--- Source data ---
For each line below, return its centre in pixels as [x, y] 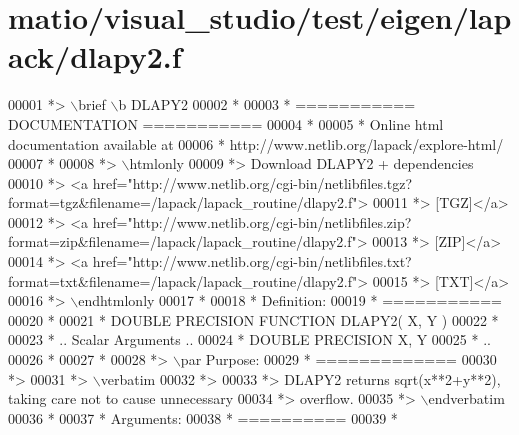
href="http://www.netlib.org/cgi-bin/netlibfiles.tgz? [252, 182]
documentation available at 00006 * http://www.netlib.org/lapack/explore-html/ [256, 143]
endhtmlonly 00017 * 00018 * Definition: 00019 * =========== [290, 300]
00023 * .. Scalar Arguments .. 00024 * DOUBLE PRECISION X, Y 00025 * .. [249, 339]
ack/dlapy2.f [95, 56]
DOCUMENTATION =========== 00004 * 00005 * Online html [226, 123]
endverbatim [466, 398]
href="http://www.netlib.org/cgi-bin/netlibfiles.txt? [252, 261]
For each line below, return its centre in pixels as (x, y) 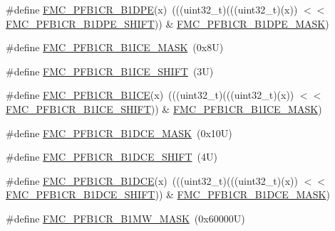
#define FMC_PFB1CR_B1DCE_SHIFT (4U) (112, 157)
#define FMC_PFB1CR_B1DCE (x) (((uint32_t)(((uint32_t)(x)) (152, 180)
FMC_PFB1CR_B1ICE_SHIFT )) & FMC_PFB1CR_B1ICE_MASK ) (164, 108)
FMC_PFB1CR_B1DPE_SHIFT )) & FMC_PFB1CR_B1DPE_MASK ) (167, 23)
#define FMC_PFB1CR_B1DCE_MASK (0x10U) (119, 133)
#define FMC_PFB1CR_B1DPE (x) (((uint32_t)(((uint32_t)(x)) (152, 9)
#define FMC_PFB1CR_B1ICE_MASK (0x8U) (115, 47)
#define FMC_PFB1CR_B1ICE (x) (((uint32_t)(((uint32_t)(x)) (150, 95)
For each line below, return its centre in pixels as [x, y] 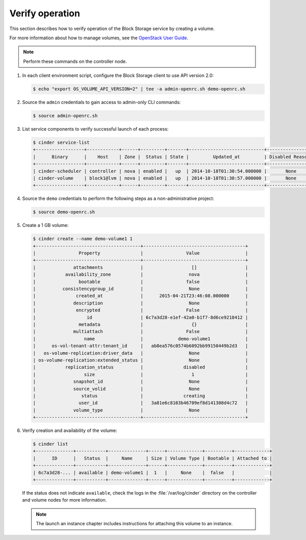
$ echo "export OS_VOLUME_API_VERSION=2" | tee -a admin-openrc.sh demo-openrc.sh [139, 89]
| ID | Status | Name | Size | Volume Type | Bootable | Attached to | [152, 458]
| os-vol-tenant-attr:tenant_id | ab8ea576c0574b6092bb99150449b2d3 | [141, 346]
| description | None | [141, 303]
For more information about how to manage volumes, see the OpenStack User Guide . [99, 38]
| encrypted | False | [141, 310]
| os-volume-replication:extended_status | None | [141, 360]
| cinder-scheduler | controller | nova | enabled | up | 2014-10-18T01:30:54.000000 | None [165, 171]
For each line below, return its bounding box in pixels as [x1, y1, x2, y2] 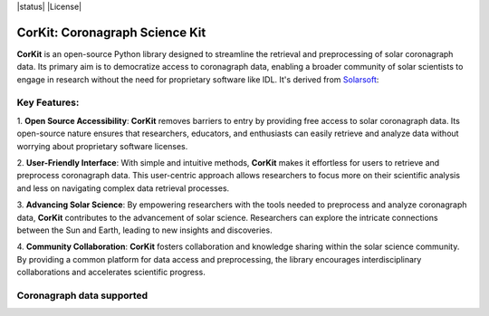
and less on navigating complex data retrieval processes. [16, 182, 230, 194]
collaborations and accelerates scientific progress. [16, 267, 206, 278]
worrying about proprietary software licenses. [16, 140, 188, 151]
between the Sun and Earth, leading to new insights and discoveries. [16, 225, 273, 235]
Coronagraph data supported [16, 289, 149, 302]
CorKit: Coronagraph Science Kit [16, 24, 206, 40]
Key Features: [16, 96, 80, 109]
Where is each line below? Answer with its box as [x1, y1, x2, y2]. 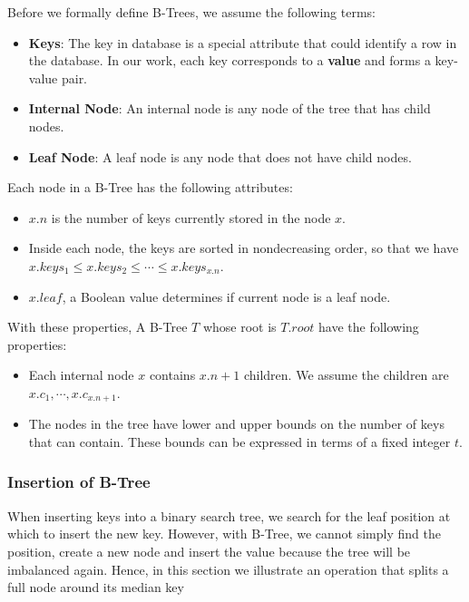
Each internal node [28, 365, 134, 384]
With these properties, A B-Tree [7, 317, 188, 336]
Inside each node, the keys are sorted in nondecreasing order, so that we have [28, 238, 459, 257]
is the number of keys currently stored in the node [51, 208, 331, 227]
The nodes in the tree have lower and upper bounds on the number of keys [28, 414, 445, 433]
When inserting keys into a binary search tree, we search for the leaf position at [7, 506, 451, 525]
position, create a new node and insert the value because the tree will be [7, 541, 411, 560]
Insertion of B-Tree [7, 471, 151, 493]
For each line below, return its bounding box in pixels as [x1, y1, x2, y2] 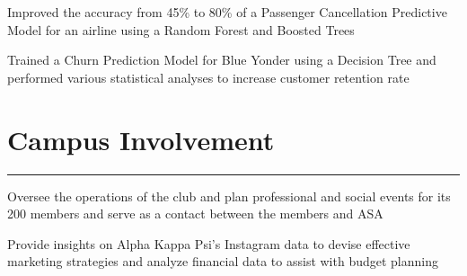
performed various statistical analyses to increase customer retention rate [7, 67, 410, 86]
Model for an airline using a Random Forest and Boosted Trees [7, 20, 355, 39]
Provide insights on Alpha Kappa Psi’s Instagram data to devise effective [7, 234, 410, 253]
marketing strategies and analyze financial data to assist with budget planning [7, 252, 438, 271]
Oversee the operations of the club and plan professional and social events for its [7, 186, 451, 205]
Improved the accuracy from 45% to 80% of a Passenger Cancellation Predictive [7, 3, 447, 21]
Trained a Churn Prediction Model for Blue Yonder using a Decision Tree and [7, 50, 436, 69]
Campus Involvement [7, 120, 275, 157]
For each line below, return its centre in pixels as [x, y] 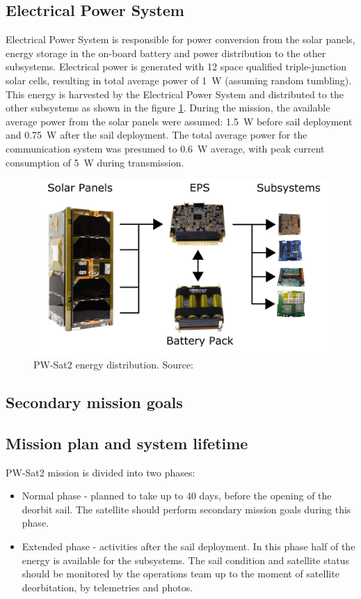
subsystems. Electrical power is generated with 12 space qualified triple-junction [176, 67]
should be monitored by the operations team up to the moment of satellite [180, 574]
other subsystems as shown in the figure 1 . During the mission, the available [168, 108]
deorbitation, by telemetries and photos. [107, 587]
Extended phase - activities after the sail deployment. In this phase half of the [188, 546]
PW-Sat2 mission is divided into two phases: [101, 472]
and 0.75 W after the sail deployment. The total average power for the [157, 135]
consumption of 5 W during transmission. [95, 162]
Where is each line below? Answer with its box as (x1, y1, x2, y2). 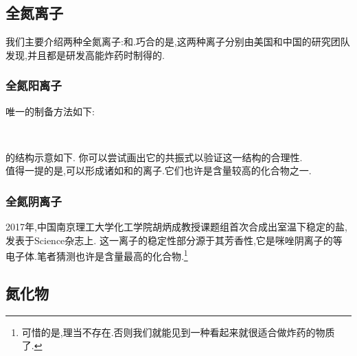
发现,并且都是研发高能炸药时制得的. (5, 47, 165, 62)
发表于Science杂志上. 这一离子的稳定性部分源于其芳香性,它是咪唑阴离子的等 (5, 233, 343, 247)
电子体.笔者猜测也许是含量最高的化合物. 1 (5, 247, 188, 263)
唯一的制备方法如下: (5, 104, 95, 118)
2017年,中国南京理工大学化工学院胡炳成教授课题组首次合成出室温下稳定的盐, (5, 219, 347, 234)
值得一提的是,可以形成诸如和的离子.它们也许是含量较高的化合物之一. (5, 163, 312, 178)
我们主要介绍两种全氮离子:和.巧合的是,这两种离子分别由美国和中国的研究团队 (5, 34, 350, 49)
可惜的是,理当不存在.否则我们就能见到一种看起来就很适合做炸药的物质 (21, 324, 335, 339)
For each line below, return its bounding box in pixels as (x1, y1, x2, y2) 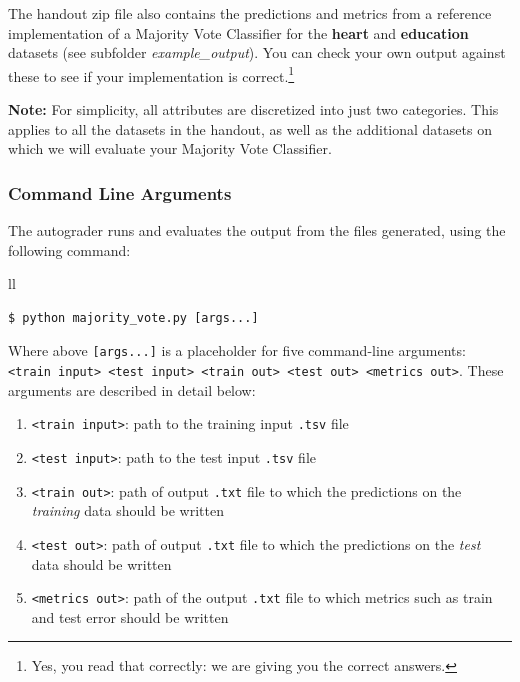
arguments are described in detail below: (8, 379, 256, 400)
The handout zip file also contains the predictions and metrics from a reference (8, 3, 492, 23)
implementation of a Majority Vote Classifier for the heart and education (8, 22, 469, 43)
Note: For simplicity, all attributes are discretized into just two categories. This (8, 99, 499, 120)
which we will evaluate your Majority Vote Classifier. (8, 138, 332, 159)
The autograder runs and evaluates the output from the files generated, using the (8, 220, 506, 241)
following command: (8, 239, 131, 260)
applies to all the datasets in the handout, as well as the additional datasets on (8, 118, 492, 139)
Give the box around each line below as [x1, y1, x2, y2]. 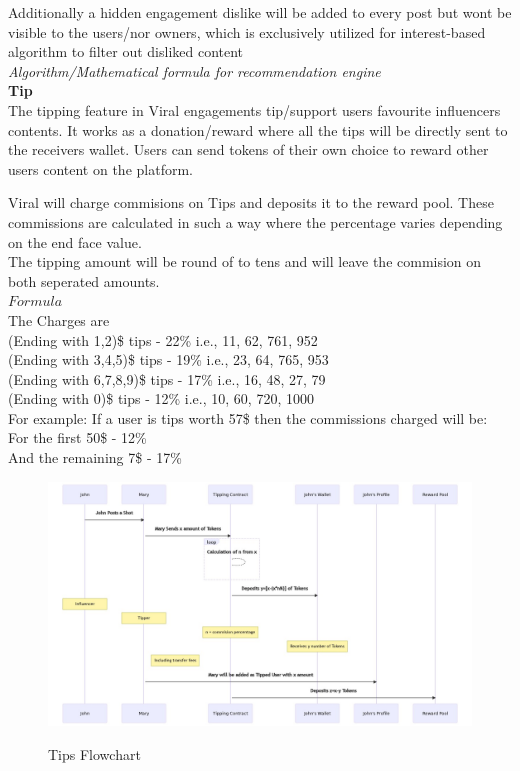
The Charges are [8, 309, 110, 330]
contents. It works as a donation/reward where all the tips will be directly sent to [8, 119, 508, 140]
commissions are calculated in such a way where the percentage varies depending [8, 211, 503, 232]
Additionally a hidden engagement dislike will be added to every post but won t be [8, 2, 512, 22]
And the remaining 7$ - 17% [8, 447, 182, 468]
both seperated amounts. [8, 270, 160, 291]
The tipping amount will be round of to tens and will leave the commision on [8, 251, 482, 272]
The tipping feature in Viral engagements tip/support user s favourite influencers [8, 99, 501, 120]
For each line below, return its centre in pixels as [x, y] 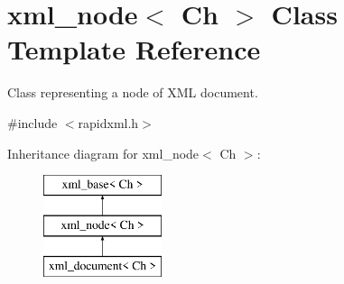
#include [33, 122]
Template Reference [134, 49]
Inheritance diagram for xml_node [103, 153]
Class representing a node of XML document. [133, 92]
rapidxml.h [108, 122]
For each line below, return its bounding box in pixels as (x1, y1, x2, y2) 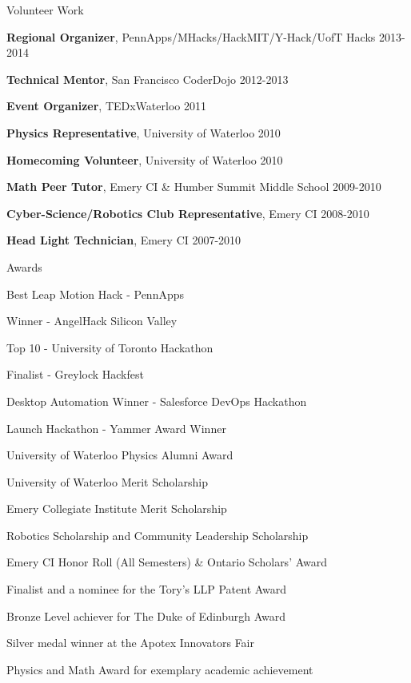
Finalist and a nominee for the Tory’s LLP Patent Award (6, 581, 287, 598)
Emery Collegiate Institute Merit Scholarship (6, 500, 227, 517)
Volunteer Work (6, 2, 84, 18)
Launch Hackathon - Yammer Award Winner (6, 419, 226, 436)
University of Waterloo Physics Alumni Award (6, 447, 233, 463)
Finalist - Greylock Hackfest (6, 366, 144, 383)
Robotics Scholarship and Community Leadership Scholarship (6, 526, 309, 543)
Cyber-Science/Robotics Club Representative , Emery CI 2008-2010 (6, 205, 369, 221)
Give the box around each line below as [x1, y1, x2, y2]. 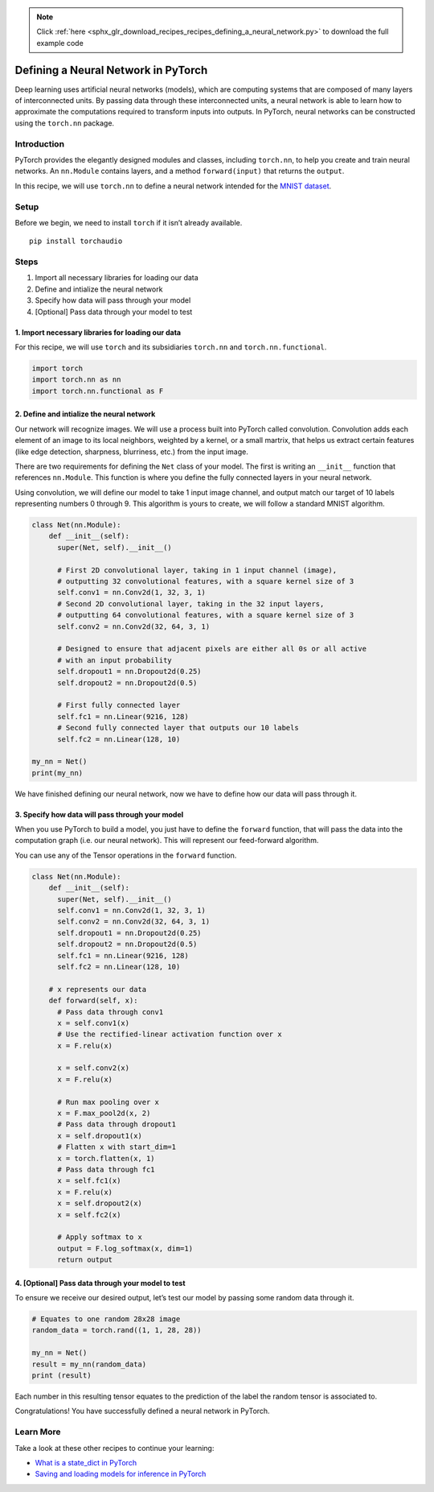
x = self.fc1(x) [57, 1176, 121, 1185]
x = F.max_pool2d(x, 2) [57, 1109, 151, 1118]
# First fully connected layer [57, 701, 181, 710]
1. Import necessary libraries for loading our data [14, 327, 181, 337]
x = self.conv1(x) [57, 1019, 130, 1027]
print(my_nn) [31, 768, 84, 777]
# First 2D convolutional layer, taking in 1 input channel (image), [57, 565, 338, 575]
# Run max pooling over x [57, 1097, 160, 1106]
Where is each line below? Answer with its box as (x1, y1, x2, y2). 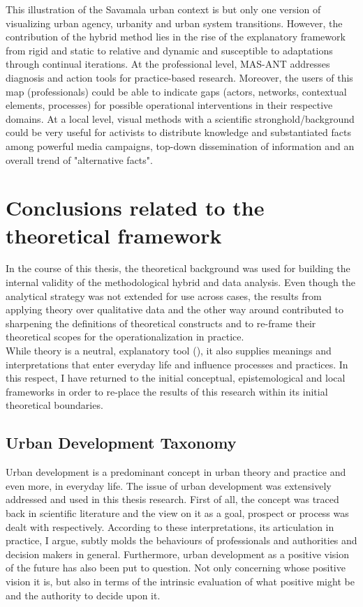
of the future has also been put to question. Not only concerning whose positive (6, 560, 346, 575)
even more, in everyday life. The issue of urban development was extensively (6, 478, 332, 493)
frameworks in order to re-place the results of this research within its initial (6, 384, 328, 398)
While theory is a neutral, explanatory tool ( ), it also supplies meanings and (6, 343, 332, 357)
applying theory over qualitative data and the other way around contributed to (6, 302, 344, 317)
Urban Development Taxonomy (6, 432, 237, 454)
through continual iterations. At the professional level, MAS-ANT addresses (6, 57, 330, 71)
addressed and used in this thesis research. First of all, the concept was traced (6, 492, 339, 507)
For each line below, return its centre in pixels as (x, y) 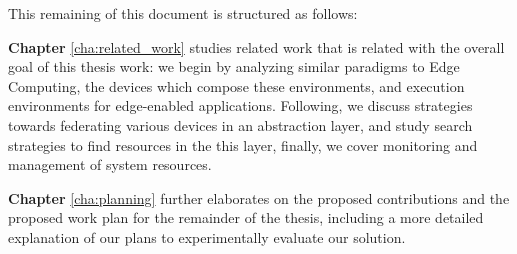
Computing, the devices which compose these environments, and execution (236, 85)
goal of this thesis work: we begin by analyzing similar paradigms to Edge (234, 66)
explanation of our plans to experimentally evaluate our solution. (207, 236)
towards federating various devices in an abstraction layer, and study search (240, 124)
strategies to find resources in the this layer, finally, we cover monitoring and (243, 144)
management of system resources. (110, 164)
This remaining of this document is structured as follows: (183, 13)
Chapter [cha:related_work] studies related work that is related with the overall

--- Exercise instructions ---
The line containing "None | [141, 303]" marks the end: retype every line from the first one in the listing up to and including it, without pictures.

--- Output ---
For each line below, return its centre in pixels as [x, y] 
href="http://www.netlib.org/cgi-bin/netlibfiles.tgz? [252, 182]
documentation available at 00006 * http://www.netlib.org/lapack/explore-html/ [256, 143]
endhtmlonly 00017 * 00018 * Definition: 00019 * =========== [290, 300]
00023 * .. Scalar Arguments .. 00024 * DOUBLE PRECISION X, Y 00025 * .. [249, 339]
ack/dlapy2.f [95, 56]
DOCUMENTATION =========== 00004 * 00005 * Online html [226, 123]
endverbatim [466, 398]
href="http://www.netlib.org/cgi-bin/netlibfiles.txt? [252, 261]
For each line below, return its centre in pixels as (x, y) 
#define FMC_PFB1CR_B1DCE_SHIFT (4U) (112, 157)
#define FMC_PFB1CR_B1DCE (x) (((uint32_t)(((uint32_t)(x)) (152, 180)
FMC_PFB1CR_B1ICE_SHIFT )) & FMC_PFB1CR_B1ICE_MASK ) (164, 108)
FMC_PFB1CR_B1DPE_SHIFT )) & FMC_PFB1CR_B1DPE_MASK ) (167, 23)
#define FMC_PFB1CR_B1DCE_MASK (0x10U) (119, 133)
#define FMC_PFB1CR_B1DPE (x) (((uint32_t)(((uint32_t)(x)) (152, 9)
#define FMC_PFB1CR_B1ICE_MASK (0x8U) (115, 47)
#define FMC_PFB1CR_B1ICE (x) (((uint32_t)(((uint32_t)(x)) (150, 95)
For each line below, return its centre in pixels as [x, y] 
$ echo "export OS_VOLUME_API_VERSION=2" | tee -a admin-openrc.sh demo-openrc.sh [139, 89]
| ID | Status | Name | Size | Volume Type | Bootable | Attached to | [152, 458]
| os-vol-tenant-attr:tenant_id | ab8ea576c0574b6092bb99150449b2d3 | [141, 346]
| description | None | [141, 303]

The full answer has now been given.